Hecho un acuerdo sobre la guerra, volvió de nuevo a Florencia llamado por
Baccio Valori, retornado de nuevo hizo una Leda en tabla trabajada al temple,
que era divina, que envió a Francia con su discípulo Antonio Mini. (Desaparecida.
Era un encargo de Alfonso I, existe una copia de Rosso Fiorentino en la National
Gallery de Londres, también otras en los museos de Berlín y Dresde, y otra
en Venecia) Comenzó
una figurita de mármol para Baccio Valori,
un Apolo tomando una flecha del carcaj
(Conocido por David/Apolo, en el Bargello de Florencia,
iniciado aprox. 1525-26 como un David, transformado en Apolo para Valori.)
como favor para que intercediera ante los Médicis, y
ante el Papa a quien había injuriado mucho, y es perdonado gracias a su virtud,
pues tenía inclinación a hacer dibujos y estatuas feas y les había prometido
hacerlas injuriosas contra ellos, a quien cuando pobre le dió alimento vituperándolo.
Pues se cuenta que en el asedio había un bloque de mármol de Carrara de nueve
brazos que el quería y que para incitarle su espíritu el Papa Clemente había entregado
a Baccio Bandinelli, cuando se hizo público el Gonfaloniere se lo dió a el,
ya había hecho Baccio el modelo y teniéndolo resumido. El modelo de Miguel Ángel
resultó maravilloso. Vueltos los Médicis, vuelve de nuevo a Baccio porque acordó
el Papa Clemente que Miguel Ángel fuese a Roma a pesar de las injurias
como amigo de lo virtuoso le perdonó, y que volviera y acabara enteramente la
sacristía de San Lorenzo y la biblioteca en Florencia. Compartieron con otros
maestros muchas estatuas para abreviar y terminarla, dos a Triboldo, una a Raffaello
da Monte Lupo (San Damian) una
a Giovanni Agnolo (Giovan Agnolo Montorsoli, el San Cosme) a todos ellos en escultura los ayudó con maquetas esbozadas
en barro.

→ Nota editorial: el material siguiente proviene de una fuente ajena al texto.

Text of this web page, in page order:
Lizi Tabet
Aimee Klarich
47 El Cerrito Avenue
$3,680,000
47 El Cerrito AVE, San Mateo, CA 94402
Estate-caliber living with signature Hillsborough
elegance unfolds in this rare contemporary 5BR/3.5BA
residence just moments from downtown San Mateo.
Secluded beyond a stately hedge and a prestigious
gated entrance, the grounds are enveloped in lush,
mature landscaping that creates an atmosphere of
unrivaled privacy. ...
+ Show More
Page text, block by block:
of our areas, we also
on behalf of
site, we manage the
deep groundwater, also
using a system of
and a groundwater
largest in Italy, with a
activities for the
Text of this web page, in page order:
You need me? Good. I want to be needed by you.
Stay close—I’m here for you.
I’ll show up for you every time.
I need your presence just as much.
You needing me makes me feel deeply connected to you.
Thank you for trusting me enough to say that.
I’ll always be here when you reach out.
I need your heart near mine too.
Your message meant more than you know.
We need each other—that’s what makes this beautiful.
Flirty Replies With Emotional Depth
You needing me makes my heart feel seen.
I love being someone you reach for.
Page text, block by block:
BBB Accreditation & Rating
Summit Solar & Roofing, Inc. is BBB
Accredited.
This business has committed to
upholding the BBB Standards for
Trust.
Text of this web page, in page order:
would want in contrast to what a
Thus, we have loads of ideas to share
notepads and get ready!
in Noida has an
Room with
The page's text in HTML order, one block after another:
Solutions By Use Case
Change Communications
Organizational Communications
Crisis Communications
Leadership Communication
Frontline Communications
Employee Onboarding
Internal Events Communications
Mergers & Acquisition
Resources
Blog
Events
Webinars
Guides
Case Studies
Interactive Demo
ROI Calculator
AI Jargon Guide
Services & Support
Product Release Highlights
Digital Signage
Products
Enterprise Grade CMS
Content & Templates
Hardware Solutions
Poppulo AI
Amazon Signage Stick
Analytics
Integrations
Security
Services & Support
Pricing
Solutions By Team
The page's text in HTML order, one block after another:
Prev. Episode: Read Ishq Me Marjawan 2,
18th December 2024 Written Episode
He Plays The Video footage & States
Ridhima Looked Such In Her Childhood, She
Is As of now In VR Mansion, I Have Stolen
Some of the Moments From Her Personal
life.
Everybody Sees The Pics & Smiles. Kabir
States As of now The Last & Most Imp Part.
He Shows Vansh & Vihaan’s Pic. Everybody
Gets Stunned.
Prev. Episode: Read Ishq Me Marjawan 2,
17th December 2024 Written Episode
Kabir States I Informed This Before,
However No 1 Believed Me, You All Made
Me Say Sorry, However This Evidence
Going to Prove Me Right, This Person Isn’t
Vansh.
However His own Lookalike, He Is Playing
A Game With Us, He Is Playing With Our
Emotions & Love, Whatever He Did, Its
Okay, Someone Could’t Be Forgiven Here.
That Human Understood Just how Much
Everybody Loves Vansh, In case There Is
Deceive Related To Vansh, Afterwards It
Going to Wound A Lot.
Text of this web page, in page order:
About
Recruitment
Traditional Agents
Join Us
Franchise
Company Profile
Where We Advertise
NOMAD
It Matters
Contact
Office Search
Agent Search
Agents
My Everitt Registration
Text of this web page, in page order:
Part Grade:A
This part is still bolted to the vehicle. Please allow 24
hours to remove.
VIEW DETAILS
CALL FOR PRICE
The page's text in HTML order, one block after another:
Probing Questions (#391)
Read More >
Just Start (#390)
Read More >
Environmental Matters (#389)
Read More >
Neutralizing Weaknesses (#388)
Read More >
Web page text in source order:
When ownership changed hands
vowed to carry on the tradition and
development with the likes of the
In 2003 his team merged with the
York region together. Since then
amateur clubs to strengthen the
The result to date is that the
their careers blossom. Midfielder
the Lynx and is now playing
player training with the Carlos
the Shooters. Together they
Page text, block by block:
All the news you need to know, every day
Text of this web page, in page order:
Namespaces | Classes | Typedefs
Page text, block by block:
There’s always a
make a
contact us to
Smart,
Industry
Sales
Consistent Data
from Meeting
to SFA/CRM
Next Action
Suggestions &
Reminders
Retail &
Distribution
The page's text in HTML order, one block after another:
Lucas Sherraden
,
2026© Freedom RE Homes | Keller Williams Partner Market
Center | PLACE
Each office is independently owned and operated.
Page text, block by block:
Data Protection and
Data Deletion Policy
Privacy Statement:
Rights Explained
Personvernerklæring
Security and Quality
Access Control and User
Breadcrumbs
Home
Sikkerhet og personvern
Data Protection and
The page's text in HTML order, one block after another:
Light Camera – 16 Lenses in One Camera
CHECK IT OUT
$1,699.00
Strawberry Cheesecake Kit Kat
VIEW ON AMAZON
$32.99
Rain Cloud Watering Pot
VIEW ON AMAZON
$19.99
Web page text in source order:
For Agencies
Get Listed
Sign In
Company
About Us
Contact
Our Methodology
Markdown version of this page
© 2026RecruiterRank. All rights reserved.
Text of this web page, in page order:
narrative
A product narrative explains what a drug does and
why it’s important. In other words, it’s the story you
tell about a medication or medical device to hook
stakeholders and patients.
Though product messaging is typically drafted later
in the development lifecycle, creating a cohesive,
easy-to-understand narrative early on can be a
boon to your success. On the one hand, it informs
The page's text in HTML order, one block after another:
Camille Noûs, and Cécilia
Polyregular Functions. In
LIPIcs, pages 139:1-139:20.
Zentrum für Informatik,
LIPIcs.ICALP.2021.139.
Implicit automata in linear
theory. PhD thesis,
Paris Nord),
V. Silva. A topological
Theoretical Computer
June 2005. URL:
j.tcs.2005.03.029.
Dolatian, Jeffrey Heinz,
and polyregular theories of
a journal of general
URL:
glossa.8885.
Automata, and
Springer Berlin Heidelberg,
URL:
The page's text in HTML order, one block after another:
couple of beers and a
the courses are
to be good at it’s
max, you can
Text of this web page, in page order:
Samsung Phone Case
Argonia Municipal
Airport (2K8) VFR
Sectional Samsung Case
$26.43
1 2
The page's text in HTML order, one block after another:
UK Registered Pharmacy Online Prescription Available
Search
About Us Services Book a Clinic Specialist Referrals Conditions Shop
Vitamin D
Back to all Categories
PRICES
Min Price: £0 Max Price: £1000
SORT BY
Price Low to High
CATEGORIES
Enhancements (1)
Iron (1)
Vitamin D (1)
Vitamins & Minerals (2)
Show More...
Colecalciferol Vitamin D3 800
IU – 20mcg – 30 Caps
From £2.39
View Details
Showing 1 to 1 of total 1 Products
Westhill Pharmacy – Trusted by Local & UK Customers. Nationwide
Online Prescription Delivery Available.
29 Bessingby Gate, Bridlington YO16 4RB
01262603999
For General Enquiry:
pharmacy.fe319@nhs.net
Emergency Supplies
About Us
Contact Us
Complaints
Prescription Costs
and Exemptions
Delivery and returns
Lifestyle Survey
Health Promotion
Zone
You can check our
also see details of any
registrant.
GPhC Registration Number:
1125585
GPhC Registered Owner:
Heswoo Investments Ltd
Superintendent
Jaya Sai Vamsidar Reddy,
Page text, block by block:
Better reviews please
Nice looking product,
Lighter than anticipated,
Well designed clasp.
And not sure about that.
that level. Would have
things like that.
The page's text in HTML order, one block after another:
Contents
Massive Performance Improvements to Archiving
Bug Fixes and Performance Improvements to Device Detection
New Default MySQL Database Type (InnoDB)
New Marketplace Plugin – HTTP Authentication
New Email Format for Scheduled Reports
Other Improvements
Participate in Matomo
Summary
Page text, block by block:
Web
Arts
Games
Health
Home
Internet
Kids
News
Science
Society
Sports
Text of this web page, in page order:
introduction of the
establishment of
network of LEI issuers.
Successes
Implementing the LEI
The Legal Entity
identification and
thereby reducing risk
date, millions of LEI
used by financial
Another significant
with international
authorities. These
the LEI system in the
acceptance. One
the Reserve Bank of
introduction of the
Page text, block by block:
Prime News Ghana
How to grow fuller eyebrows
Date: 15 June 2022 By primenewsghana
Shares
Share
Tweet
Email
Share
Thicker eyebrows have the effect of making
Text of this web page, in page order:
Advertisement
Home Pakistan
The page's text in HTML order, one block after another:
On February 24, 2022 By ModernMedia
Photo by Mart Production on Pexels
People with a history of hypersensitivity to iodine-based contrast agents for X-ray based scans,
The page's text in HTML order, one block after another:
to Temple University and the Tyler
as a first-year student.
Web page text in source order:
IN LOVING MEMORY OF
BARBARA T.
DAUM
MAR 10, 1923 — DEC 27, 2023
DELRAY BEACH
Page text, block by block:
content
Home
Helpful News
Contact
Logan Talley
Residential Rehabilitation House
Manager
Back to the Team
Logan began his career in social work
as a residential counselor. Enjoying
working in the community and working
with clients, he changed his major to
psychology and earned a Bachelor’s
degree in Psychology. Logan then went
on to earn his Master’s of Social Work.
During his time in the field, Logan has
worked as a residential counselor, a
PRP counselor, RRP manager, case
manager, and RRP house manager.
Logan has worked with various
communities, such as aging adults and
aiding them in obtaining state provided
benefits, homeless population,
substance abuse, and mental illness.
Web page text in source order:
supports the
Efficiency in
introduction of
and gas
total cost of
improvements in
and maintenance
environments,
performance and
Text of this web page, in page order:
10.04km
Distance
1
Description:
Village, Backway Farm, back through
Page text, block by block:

Trabajaron vigorosamente ocupándose él de la librería,
acabando el palco con las tallas de madera hechas por los maestros Florentinos,
excelentes talladores, Carota y Tasso (Giovanbattista del Tasso 1500-1555) y también expertos en el marco, a las órdenes del amigo
de Batista del Cinque (¿? activo hacia 1530 en Florencia)
Ciappino (¿?
no hay datos sobre el)
trabajaron las estanterías y los bancos buenos maestros en lo suyo. Y para acabarlo
se llevó a Giovanni da Udini que hizo junto con otros trabajadores suyos el
estuco de la tribuna, que solícitos intentaban acabar esta empresa, porque cuando
Miguel Ángel quería poner las estatuas vino en el Papa, llamarle para la capilla
de Sisto, con el espíritu y deseo de que hiciera la fachada, allí se zambulló
vuelto a la pintura donde antes lo hizo para Julio II, estando en los proyectos
murió Clemente VII, y de la obra de Florencia que tanto estudió buscando terminarla
inacabada quedó, porque los que trabajaban en ella, ya que nadie se hacia cargo
del gasto, fueron despedidos.
Entonces el tercer Farnese conocido y amigo suyo Papa
Pablo III fue nombrado sucesor, estando la obra comenzada y queriéndola terminar
Miguel Ángel, para su memoria le ordenó que levantara andamios ordenando proseguirla
haciéndole provisión de dineros mensualmente. Con solicitud muy grande comenzó
a construir una fachada de ladrillo inclinada de medio brazo para que le polvo
no se acumulara ni lo dañase, trabajando mejor
para su fin, en estas cosas su santidad paso a ver la obra acompañado del maestro
de ceremonias (Biagio di Cesena) que tenía una actitud presuntuosa, criticaba la
obra por los muchos desnudos que tenía, queriendo vengarse Miguel Ángel al natural
lo dibujó como Minos entre los diablos en el infierno.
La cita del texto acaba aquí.